= Hou Xun =

Chinese optical physicist

Hou Xun (侯洵; born 6 December 1936) is a Chinese optical physicist, specializing in optoelectronics. He is a research professor and former director (1986–1995) of the Xi'an Institute of Optics and Precision Mechanics. He won the State Science and Technology Progress Award three times and was elected an academician of the Chinese Academy of Sciences in 1991.

== Early life and education ==
Hou was born 6 December 1936 in Lingbao, Henan, China, with his ancestral home in Xianyang, Shaanxi.

He graduated from the Department of Physics of Northwest University in Xi'an in 1959, and conducted research under Wang Chengshu at the Institute of Nuclear Energy of the Chinese Academy of Sciences (now China Institute of Atomic Energy) from 1960 to 1961. In March 1962, he began working at the Xi'an Institute of Optics and Precision Mechanics (XIOPM). From 1979 to 1981 he was a visiting scholar at the Physics Department of Imperial College London and conducted research in optics.

== Career ==
In 1982, he became Deputy Director of XIOPM, and was promoted to Director in June 1986, serving until March 1995. He was a professor at Northwest University and an adjunct professor at Xi'an Jiaotong University, the University of Science and Technology of China (USTC), and South China Normal University.

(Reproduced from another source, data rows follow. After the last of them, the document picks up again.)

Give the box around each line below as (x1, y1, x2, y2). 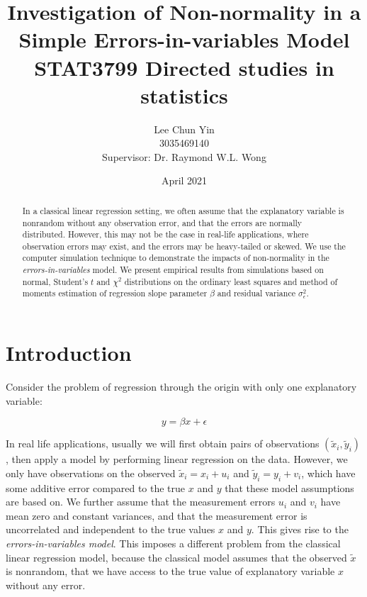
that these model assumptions (225, 480, 354, 495)
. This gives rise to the (251, 522, 349, 537)
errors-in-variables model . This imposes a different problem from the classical (6, 536, 341, 550)
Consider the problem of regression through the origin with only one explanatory (6, 379, 357, 394)
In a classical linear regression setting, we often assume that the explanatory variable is (22, 204, 344, 216)
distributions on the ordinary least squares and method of (124, 275, 338, 287)
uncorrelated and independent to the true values (6, 522, 215, 537)
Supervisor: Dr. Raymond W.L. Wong (102, 149, 266, 164)
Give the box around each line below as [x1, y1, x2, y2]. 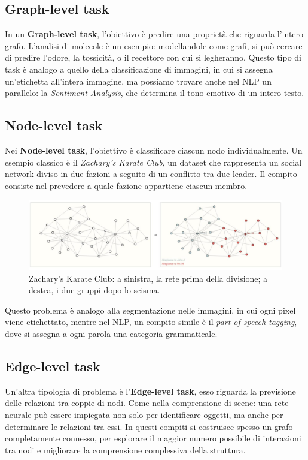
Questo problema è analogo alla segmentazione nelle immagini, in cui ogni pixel [5, 303, 296, 316]
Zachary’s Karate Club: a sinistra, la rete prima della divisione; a [29, 272, 268, 284]
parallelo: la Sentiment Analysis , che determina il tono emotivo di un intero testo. [5, 86, 304, 99]
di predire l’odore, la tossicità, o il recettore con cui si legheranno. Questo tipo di [5, 51, 301, 64]
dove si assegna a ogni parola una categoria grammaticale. [5, 327, 218, 340]
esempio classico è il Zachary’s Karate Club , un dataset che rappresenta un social [5, 155, 302, 168]
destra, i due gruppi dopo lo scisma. [29, 284, 160, 296]
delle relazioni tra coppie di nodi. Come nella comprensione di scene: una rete [5, 396, 289, 409]
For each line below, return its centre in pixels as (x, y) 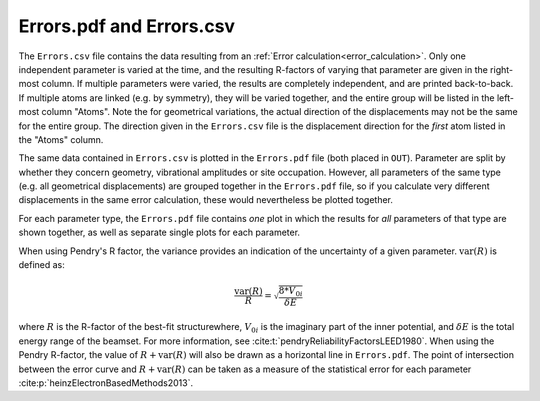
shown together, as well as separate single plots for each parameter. (159, 232)
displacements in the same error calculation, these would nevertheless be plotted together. (206, 200)
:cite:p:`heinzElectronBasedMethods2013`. (106, 382)
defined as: (41, 265)
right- (502, 69)
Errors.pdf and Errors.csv (126, 26)
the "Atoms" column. (61, 139)
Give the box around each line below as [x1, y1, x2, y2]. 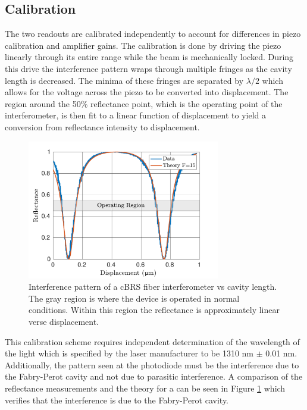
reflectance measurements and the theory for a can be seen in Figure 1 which [5, 382, 286, 394]
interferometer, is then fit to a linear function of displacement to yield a [5, 109, 266, 121]
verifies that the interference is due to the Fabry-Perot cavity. [5, 393, 229, 406]
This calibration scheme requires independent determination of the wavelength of [5, 335, 300, 348]
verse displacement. [29, 315, 99, 328]
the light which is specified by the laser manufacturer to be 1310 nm [5, 347, 253, 359]
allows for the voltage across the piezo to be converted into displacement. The [5, 86, 289, 98]
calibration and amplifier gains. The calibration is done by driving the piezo [5, 39, 281, 51]
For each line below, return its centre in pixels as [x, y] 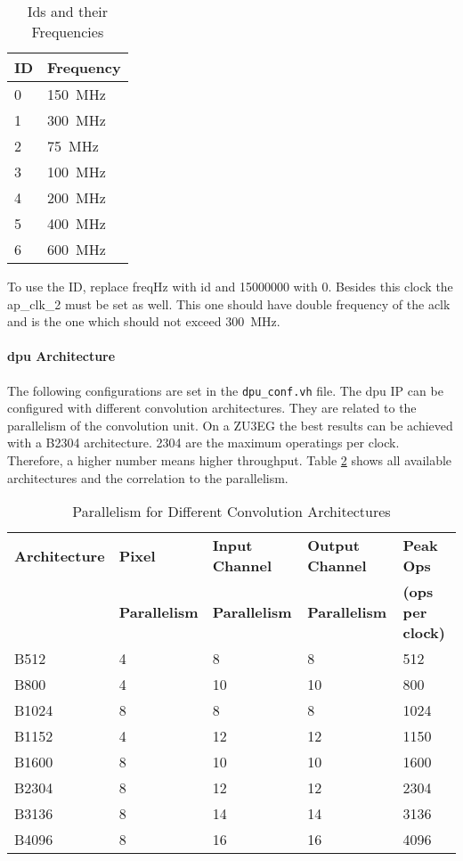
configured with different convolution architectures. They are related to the [212, 408]
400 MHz [77, 223]
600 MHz [77, 249]
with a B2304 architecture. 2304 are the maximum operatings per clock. [203, 443]
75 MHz [73, 146]
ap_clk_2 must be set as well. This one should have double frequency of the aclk [229, 303]
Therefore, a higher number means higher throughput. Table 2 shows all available [230, 460]
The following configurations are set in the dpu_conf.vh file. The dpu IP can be [225, 390]
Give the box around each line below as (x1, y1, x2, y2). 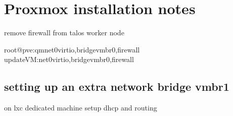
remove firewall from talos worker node (4, 27, 124, 38)
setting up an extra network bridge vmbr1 (4, 79, 229, 94)
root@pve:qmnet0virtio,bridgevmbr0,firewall (4, 44, 140, 54)
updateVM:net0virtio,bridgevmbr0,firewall (4, 54, 134, 65)
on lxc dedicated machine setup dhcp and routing (4, 102, 157, 113)
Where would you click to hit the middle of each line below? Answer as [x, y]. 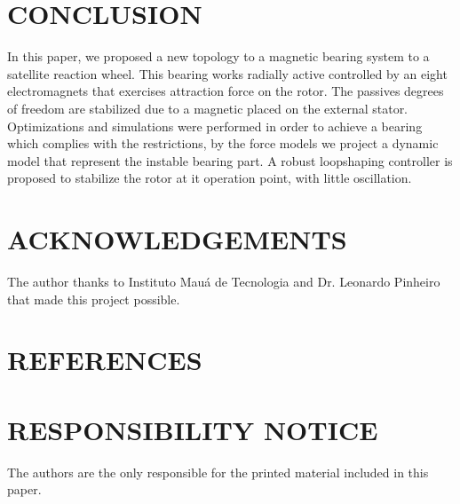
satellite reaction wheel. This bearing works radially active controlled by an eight [227, 73]
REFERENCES [105, 360]
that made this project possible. [94, 299]
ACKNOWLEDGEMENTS [177, 239]
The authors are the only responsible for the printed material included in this [218, 472]
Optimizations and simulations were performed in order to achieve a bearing [215, 126]
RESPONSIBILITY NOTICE [193, 429]
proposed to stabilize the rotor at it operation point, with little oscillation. [210, 178]
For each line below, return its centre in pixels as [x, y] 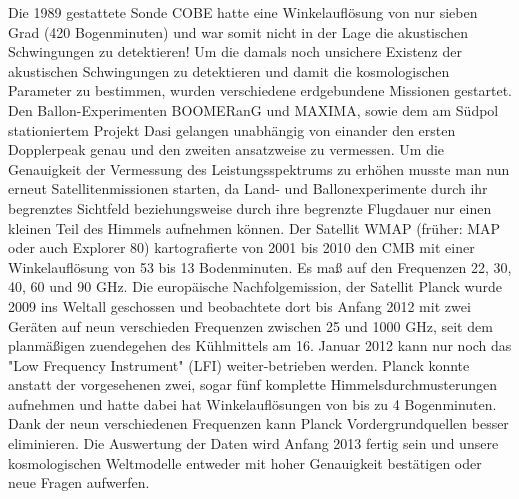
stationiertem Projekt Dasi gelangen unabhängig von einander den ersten [232, 129]
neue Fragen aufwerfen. [79, 482]
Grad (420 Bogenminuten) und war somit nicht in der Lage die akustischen [238, 31]
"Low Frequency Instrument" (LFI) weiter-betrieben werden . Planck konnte [239, 364]
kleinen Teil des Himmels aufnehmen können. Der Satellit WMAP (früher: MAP [254, 227]
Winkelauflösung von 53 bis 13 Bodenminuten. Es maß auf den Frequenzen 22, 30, [260, 266]
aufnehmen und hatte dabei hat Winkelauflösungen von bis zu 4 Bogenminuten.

Hou's main research area is transient optics. He led or participated in the development of eight types of high-speed cameras, which have been used in nuclear tests. He served as chief scientist of the "Femtosecond Laser Technology and Ultrafast Process of the Climbing Project A", a large-scale research project on ultrafast phenomena. He also invented the Pd-Ag-O-Cs (Palladium-Silver-Oxygen-Caesium) photocathode and published more than 200 research papers.

Hou won the State Science and Technology Progress Award three times, and was awarded the Ho Leung Ho Lee Prize for Technological Sciences. He was elected an academician of the Chinese Academy of Sciences in 1991.